Argonne National Laboratory researchers Barry Smith and Lois Curfman McInnes have been named winners of the U.S. Department of Energy’s Ernest Orlando Lawrence Award, which honors midcareer scientists and engineers for exceptional contributions in research and development.
“These researchers have made significant contributions to the national, economic and energy security of the United States,” Secretary Steven Chu said in announcing the awards. “I congratulate the winners and thank them for their work on behalf of the Department and the Nation.”
The award citation honors the breakthrough work of Smith and McInnes in developing PETSc, the Portable, Extensible Toolkit for Scientific computation. PETSc provides robust, scalable software for solving partial differential equations. Since such equations are ubiquitous in computational models in science and engineering, the PETSc library has had a major impact in a wide variety of critical application areas, including acoustics, arterial flow, air pollution, combustion, computational fluid dynamics, earthquake simulation, electromagnetics, fusion, ice dynamics, nanomaterials, and parallel reservoir simulation.

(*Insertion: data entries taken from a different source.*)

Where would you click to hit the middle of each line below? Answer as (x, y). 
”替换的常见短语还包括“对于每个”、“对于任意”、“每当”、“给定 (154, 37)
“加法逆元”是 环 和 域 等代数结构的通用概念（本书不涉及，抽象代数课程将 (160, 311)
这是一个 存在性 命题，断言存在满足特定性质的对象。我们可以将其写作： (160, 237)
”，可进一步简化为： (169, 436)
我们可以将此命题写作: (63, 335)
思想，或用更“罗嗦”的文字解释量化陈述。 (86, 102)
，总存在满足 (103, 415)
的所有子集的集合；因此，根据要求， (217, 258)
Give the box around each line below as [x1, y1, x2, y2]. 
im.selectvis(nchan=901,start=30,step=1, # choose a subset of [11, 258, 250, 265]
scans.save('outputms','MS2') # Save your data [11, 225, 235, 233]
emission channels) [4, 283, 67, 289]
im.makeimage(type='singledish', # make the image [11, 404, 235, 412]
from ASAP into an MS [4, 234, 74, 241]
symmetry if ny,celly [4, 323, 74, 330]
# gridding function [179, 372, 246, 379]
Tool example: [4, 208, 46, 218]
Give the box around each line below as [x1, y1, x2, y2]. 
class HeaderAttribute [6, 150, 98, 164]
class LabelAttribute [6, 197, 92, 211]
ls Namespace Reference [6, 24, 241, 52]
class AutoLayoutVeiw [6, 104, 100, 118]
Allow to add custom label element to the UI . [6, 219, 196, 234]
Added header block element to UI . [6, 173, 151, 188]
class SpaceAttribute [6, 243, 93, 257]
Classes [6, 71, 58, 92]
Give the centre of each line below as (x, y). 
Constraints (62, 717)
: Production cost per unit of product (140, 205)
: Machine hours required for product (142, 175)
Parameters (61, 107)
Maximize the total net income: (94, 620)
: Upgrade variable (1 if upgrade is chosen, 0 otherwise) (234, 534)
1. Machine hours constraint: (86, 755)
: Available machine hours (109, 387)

“PETSc continues Argonne’s proud tradition of developing high-quality, influential numerical libraries,” said Rick Stevens, associate laboratory director of Argonne’s Computing, Environment, and Life Sciences directorate. “With PETSc, Smith and McInnes have put the power of parallel computing in the hands of a wide range of scientists. I anticipate that PETSc will be a valuable tool for emerging exascale computing environments.”
Smith, a senior computational mathematician in Argonne’s Mathematics and Computer Science (MCS) Division, received his Ph.D. in 1990 in mathematics from the Courant Institute of Mathematical Science (New York University). He was a Wilkinson Postdoctoral Fellow at Argonne and joined the laboratory in 1994. McInnes, a computational scientist in the MCS Division, received her Ph.D. in applied mathematics in 1993 from the University of Virginia. She was a DOE Distinguished Postdoctoral Fellow at Argonne and joined the laboratory in 1997.

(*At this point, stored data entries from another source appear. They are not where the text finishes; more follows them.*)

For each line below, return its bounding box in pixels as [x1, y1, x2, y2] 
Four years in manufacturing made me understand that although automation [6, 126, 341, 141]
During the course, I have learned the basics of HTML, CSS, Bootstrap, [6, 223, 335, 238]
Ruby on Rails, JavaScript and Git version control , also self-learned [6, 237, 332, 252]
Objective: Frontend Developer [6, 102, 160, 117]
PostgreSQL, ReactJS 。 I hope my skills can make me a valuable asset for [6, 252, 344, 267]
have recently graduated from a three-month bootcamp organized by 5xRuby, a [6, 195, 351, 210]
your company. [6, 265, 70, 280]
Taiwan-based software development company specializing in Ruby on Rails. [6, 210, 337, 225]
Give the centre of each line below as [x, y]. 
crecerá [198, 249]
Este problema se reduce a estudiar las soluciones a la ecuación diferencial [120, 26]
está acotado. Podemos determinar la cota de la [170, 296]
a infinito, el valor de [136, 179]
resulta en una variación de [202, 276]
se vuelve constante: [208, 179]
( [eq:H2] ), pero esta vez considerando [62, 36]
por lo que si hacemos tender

In developing PETSc, Smith and McInnes analyzed the challenges facing a broad variety of high-performance applications and then devised strategies to encapsulate advances in applied mathematics in robust, portable, extensible software.
“This award would not have been possible without the help and contributions of numerous collaborators over the years,” said Smith and McInnes. “The community support has been essential in driving and transforming how large-scale software libraries are developed, maintained, and used.”
“We are incredibly honored that PETSc has been recognized for this award,” they added.
Smith and McInnes also both credit the importance of Argonne’s postdoctoral programs and the opportunity to shape their own research program.
PETSc was the first widely used parallel, object-oriented numerical software library developed at DOE national laboratories. One of the contributing factors to its success was its ability to manage the complexity that had overwhelmed previous attempts at developing general-purpose iterative solver libraries. PETSc was unique at the time of its introduction in that it placed object-oriented concepts in a context understood by scientific programmers, allowing researchers to continue to program in their favorite languages, using their well-established paradigms.
Today, numerous other software packages, written by groups throughout the world, rely on the transformational solver infrastructure in PETSc for portable performance on machines ranging from laptops to networks of workstations to petascale simulations and beyond.
The Lawrence Awards are DOE’s highest honors and include a gold medal, a citation, and $20,000, which will be presented at a ceremony in Washington, D.C., early in 2012. The awards were established by President Dwight Eisenhower in 1959, soon after the death of Ernest Lawrence, to honor the Nobel Prize-winning inventor of the cyclotron, the forerunner of today’s particle accelerator.
Smith and McInnes’s work on PETSc has also received several previous honors. For example, PETSc was cited as one of the “Top 10 Computational Science Accomplishments of DOE” in 2008. It also won an R&D award in 2009 for its use in simulations by government agencies as well as industry.